Stimuli-responsive Polymers
Of all of the organisms in the animal kingdom capable of colour modulation, cephalopods (squid, cuttlefish and octopus) are able to produce the widest range of colours and patterns to help them adapt to their visually diverse marine environments as well as signal and communicate with their own species and others. The skin contains three distinct structures (chromatophores, iridophores and leucophores) that contribute to the colour and pattern adaptation. The skin is also capable of flattening or wrinkling on demand, providing surface texturing, and which provide camouflage functionality, so called adaptive coloration. In the adaptive coloration, there should be several hierarchical structures that perform unique and each functions against environmental changes, because it has all the features necessary to respond to stimuli and achieve an appropriate adaptation in colour or information communicated.

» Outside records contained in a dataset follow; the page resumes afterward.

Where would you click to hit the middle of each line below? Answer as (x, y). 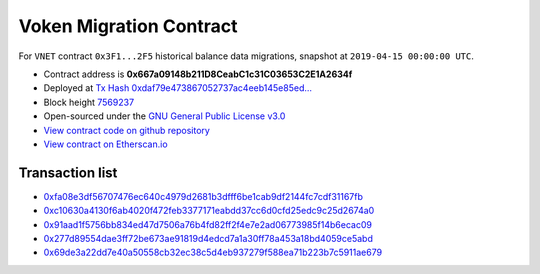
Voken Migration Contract (128, 26)
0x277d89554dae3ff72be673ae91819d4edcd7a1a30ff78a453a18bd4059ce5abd (208, 238)
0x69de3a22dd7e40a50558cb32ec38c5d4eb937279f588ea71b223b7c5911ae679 (213, 252)
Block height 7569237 (89, 102)
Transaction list (68, 172)
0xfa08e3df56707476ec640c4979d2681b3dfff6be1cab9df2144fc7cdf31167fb (203, 196)
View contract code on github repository (126, 130)
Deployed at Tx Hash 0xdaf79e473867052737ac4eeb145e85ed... (178, 88)
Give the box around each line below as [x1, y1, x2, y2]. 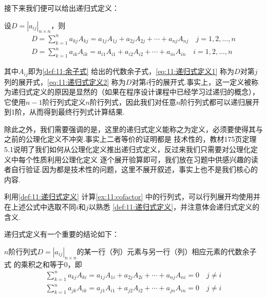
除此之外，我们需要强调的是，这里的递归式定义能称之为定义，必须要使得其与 [4, 123, 263, 134]
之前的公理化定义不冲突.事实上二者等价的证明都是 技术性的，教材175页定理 [4, 134, 257, 144]
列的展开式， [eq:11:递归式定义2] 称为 [4, 76, 126, 87]
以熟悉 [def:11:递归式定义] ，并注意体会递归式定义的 [88, 201, 260, 212]
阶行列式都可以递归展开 [180, 96, 260, 107]
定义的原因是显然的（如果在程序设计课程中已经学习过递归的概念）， [32, 86, 259, 97]
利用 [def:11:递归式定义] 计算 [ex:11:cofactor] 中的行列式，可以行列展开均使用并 [4, 191, 261, 202]
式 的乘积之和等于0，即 [4, 258, 82, 269]
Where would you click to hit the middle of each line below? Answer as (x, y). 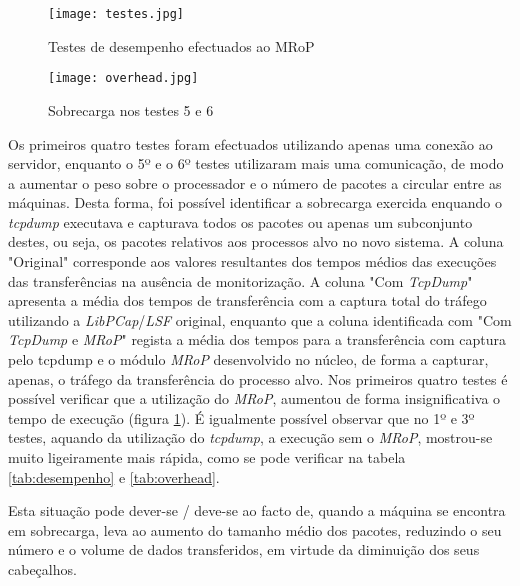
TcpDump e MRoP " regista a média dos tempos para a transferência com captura (257, 339)
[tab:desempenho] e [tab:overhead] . (114, 476)
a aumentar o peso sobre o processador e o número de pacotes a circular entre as (255, 182)
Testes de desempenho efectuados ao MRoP (181, 45)
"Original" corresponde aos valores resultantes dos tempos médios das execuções (252, 261)
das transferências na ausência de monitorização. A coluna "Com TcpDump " (240, 280)
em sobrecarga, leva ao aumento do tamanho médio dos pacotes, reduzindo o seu (255, 529)
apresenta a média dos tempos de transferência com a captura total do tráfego (247, 300)
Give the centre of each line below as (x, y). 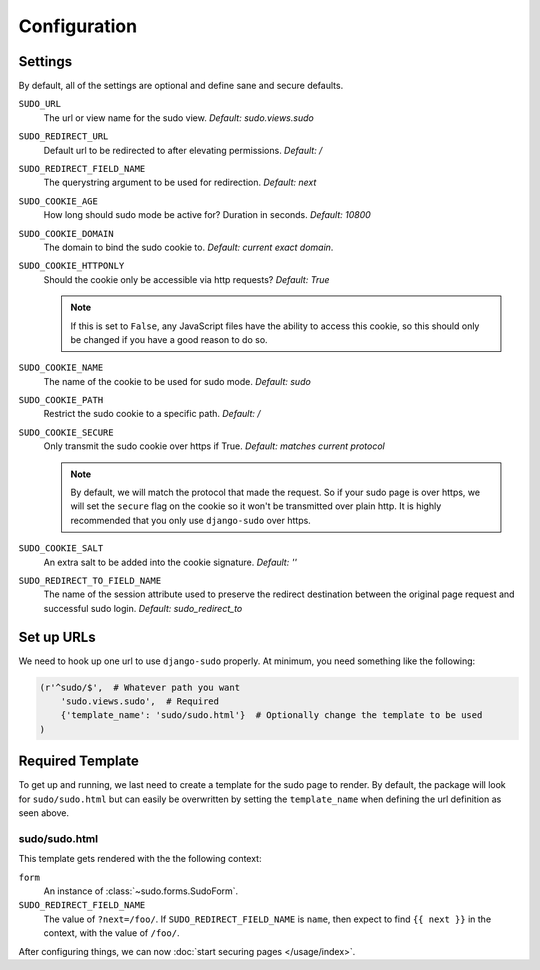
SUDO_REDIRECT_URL (63, 136)
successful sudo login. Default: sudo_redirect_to (143, 608)
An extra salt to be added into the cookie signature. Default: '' (170, 562)
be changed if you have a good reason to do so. (169, 339)
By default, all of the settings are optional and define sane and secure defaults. (181, 86)
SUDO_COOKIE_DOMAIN (66, 233)
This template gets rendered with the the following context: (140, 859)
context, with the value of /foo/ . (111, 933)
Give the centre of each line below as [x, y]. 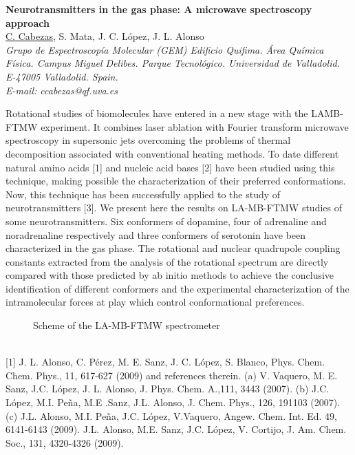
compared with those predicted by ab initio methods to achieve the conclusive [170, 275]
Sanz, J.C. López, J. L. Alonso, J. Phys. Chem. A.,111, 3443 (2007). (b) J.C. [168, 389]
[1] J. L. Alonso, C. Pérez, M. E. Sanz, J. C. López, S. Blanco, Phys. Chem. [165, 362]
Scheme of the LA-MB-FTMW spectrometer [127, 325]
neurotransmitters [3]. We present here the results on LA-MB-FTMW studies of [174, 208]
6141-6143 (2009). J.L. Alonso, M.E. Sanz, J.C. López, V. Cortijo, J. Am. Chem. [176, 429]
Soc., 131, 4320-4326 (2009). [65, 442]
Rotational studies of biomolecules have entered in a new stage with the [157, 113]
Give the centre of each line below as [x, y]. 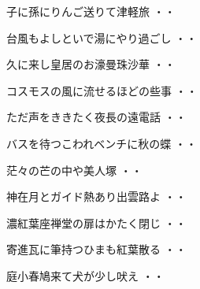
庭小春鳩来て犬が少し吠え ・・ [85, 275]
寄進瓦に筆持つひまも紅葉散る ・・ [96, 249]
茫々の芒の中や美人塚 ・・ [74, 170]
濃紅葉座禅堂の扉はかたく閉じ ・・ [96, 222]
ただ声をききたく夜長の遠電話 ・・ [96, 117]
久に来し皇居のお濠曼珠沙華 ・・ [91, 64]
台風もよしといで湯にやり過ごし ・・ [102, 37]
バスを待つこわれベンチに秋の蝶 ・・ [102, 143]
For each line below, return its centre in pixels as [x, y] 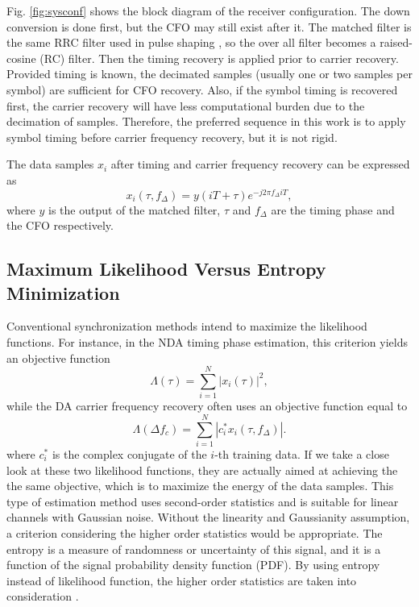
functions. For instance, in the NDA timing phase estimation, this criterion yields [207, 341]
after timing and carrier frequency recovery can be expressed [260, 164]
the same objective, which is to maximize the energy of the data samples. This [200, 486]
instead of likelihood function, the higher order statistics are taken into [182, 580]
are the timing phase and [333, 209]
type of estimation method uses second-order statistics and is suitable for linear [203, 501]
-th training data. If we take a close [302, 454]
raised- [396, 42]
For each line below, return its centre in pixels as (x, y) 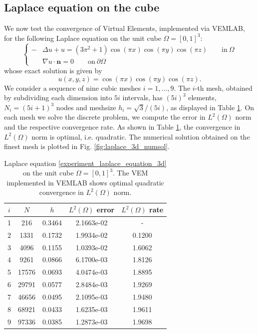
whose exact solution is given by (53, 70)
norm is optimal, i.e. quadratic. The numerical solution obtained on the (141, 136)
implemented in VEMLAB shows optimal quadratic (85, 182)
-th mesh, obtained (224, 87)
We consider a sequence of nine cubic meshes (73, 87)
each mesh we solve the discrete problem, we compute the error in (105, 117)
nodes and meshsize (86, 107)
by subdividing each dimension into (58, 97)
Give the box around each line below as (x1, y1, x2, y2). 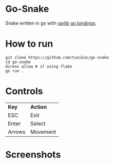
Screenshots (5, 149, 61, 160)
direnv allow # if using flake (5, 64, 72, 69)
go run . (5, 68, 24, 73)
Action (30, 103, 47, 110)
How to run (5, 38, 53, 50)
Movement (30, 128, 56, 135)
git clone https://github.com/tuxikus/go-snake (5, 55, 109, 60)
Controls (5, 86, 43, 97)
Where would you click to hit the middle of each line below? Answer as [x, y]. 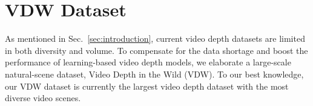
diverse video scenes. [43, 98]
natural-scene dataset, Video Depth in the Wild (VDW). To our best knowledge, [154, 74]
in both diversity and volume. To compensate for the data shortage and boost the [156, 50]
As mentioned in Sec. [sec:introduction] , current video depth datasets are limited [155, 38]
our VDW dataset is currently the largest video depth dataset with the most [147, 86]
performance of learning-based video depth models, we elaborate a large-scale [148, 62]
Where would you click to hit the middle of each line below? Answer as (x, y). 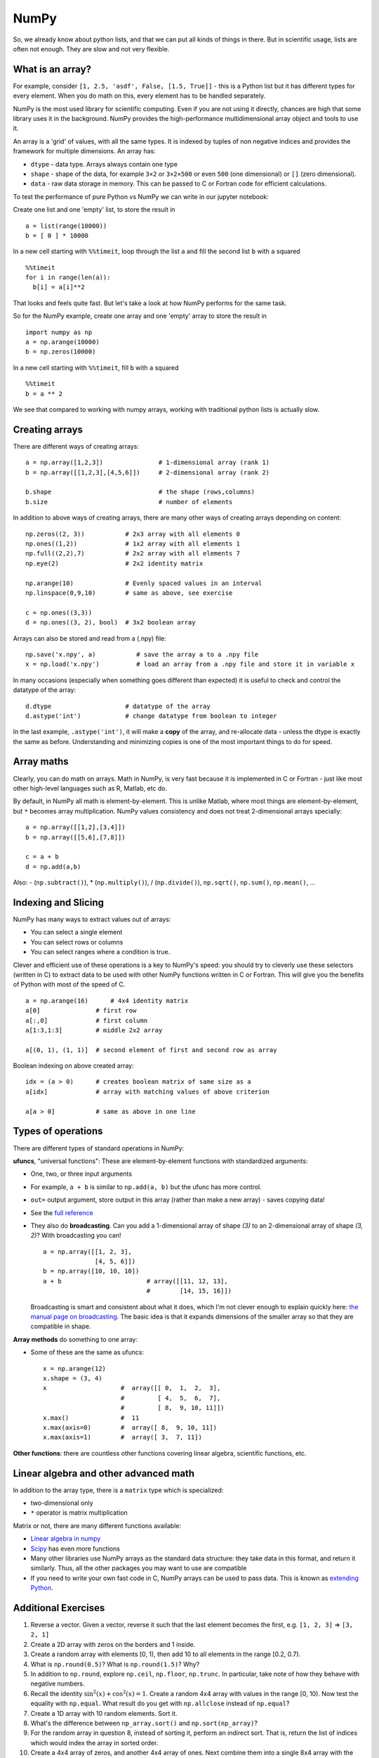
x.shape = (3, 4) (73, 1378)
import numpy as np (59, 332)
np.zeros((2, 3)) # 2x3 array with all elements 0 (133, 534)
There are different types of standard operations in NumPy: (99, 1148)
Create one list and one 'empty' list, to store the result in (94, 210)
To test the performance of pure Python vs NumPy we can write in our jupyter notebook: (141, 196)
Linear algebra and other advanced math (104, 1473)
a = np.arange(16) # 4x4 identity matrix (107, 1001)
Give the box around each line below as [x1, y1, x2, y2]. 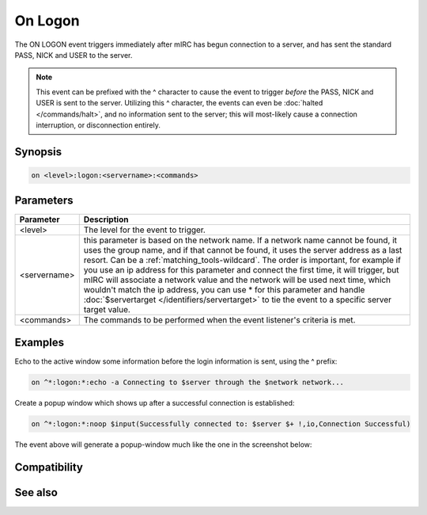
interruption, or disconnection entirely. [36, 120, 161, 130]
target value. [83, 304, 130, 315]
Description [83, 214, 129, 225]
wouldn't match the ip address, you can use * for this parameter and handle [83, 284, 365, 296]
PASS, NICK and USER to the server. [14, 50, 133, 59]
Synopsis [14, 145, 62, 158]
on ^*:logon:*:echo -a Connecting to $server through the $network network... [31, 377, 344, 387]
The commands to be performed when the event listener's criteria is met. [83, 315, 356, 326]
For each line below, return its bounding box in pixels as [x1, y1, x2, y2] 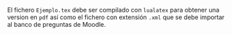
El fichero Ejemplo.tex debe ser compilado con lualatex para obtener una [7, 6, 219, 14]
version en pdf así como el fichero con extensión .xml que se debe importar [7, 13, 225, 21]
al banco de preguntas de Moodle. [7, 21, 107, 28]
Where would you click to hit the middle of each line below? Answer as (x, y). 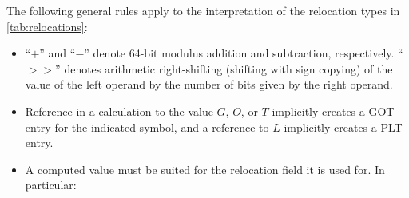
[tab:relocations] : (47, 26)
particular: (51, 185)
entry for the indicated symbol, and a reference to (147, 127)
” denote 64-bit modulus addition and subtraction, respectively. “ (244, 53)
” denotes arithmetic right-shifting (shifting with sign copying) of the (224, 68)
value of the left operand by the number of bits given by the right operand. (209, 84)
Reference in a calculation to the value (119, 111)
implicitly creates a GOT (333, 111)
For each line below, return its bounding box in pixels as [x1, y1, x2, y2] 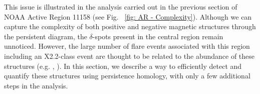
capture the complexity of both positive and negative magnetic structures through [4, 21, 256, 32]
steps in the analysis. [4, 80, 68, 90]
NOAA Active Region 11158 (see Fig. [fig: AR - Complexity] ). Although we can [4, 11, 252, 22]
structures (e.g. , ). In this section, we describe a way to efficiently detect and [4, 60, 242, 71]
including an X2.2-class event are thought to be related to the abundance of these [4, 50, 255, 61]
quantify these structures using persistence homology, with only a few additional [4, 70, 250, 81]
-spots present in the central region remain [92, 31, 223, 41]
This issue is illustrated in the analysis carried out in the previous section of [4, 2, 237, 12]
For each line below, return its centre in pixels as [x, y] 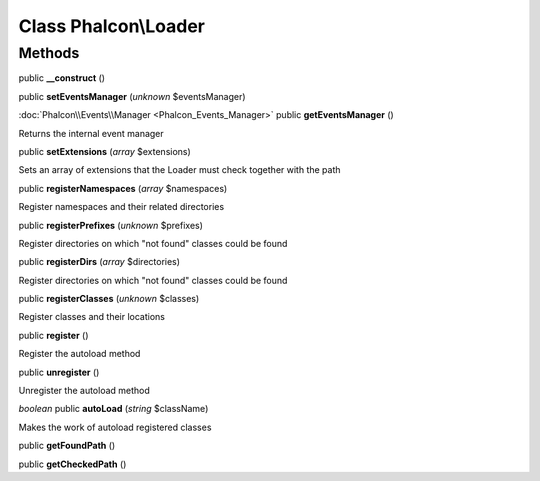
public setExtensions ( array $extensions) [105, 151]
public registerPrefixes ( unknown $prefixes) [111, 225]
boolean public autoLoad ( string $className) [113, 409]
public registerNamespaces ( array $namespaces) [123, 188]
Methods [49, 53]
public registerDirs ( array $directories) [99, 262]
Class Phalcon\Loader [111, 26]
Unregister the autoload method [84, 391]
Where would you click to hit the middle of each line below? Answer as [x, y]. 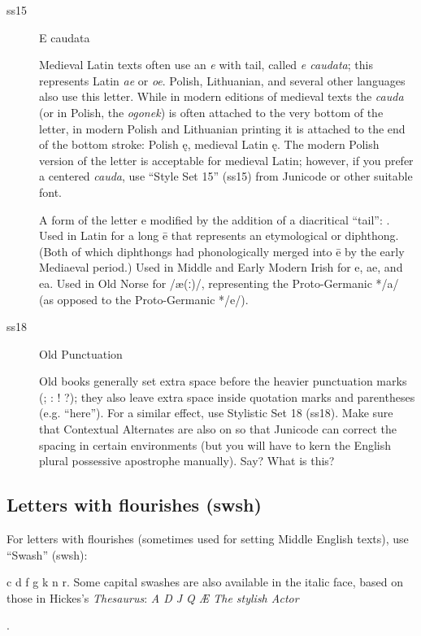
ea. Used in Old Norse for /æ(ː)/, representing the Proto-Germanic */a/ [219, 283]
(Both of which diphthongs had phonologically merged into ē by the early [222, 251]
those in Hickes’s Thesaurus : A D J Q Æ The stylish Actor [153, 597]
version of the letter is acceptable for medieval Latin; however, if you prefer [226, 160]
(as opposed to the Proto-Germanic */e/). [144, 299]
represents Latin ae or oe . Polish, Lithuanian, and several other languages [222, 80]
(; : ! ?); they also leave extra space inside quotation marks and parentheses [227, 396]
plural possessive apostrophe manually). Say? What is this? [187, 461]
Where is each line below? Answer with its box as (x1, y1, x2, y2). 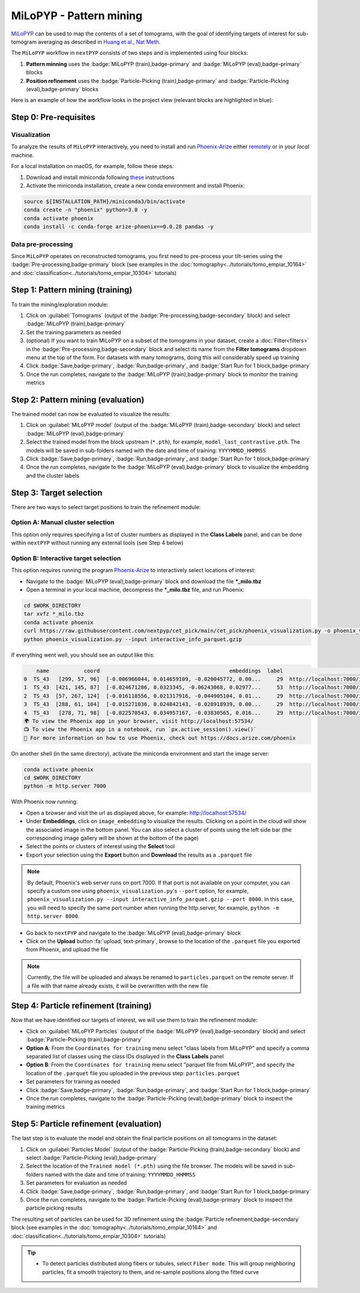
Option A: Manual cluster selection (11, 518, 115, 526)
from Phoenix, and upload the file (26, 946, 109, 953)
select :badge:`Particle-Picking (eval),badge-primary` (26, 1154, 158, 1161)
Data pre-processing (11, 240, 73, 249)
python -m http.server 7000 (23, 783, 106, 789)
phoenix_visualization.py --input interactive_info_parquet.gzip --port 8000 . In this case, (27, 896, 294, 903)
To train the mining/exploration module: (11, 301, 109, 308)
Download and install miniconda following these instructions (26, 173, 175, 181)
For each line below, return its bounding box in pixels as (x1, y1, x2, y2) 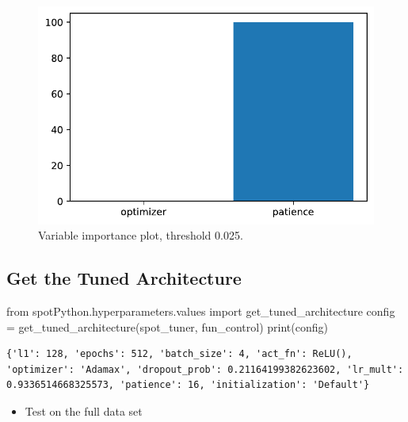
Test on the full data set (25, 403, 143, 420)
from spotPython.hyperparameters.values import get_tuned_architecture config (6, 303, 395, 320)
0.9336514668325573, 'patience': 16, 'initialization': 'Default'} (6, 379, 370, 391)
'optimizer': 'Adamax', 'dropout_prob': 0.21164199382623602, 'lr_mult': (6, 363, 404, 375)
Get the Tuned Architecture (6, 266, 242, 290)
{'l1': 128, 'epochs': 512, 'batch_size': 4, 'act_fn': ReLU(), (6, 348, 353, 360)
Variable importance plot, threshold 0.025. (38, 227, 243, 244)
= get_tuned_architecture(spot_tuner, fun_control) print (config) (6, 318, 329, 335)
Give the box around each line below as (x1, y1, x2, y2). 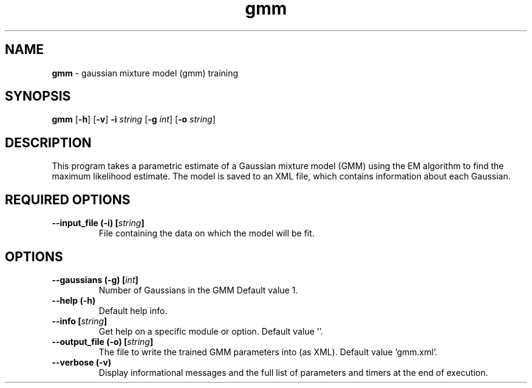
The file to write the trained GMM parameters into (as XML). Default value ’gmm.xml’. (98, 346, 438, 357)
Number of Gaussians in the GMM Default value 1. (98, 284, 298, 295)
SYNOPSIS (5, 89, 71, 104)
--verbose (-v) (52, 356, 112, 367)
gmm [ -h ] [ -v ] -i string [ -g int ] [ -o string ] (52, 114, 216, 125)
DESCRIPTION (5, 135, 92, 150)
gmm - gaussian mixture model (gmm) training (52, 67, 239, 78)
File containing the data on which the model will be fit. (98, 228, 315, 239)
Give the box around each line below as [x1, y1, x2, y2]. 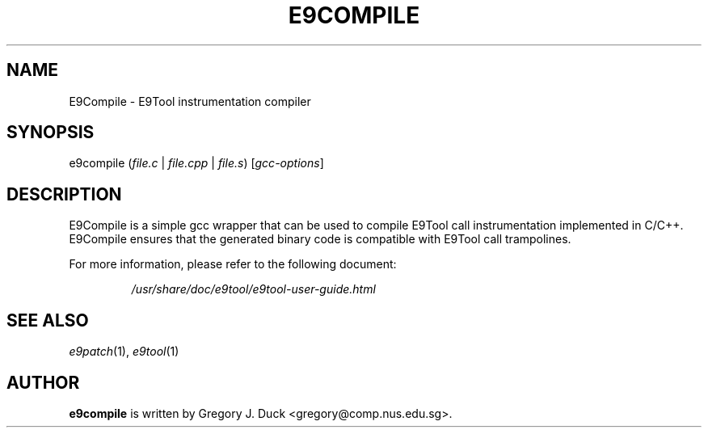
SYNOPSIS [6, 122, 95, 143]
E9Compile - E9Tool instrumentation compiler [69, 94, 311, 108]
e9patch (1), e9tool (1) [69, 344, 179, 359]
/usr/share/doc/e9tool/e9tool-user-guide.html [131, 282, 376, 297]
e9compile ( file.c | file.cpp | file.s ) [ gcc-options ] [69, 156, 324, 171]
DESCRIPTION [6, 183, 122, 204]
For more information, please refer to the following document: [69, 257, 397, 272]
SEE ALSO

In this work, we developed random and block copolymers with having heat- and photo-responsive moieties. They can form droplets, hollow particle, polymersomes showing stimuli-responsive behavior like coloration, phase separation, volume expansion-shrinkage, and so on. We introduced spironaphthoxazine (SPO) or spiropyran derivatives are well-known photochromic compounds. SPOs undergo photo-cleavage of the spiro bond (closed ring) when subjected to UV irradiation, creating a merocyanine (open ring) form with a deep blue color, which has a broad absorption band at approximately 610 nm. The merocyanine can be converted reversibly back to the spiro form under visible light or dark conditions (or upon heating). The unidirectional aggregation and internal phase separation of SPO-containing random copolymers in water-in-oil (W/O) droplets under 365 nm UV irradiation were recently reported. The droplets containing the copolymer were then exploited to control the morphology from symmetric to asymmetric Janus particles This strategy could overcome the cross-mixing problems39,40 arising in the coflow stream composed of two immiscible fluids for a biphasic (Janus) morphology.
Recently stimuli-responsive polymeric materials have attracted great attention. Stimuli-responsive polymers can rapidly change their nature (e.g., solubility, morphology, reactivity, etc.) according to the change of external conditions like pH, temperature, magnetic or electric field, shear rate, ionic strength, and light. Such abilities can be used in the form of film, brush, membrane, micro- or macro-gel, micelles, vesicles, core-shell particles, and so on. Owing to their versatility, stimuli-responsive polymers have been a fascinating research subject as intelligent materials for drug delivery systems, smart hydrogels, chemical sensor, biomimetics and actuator systems.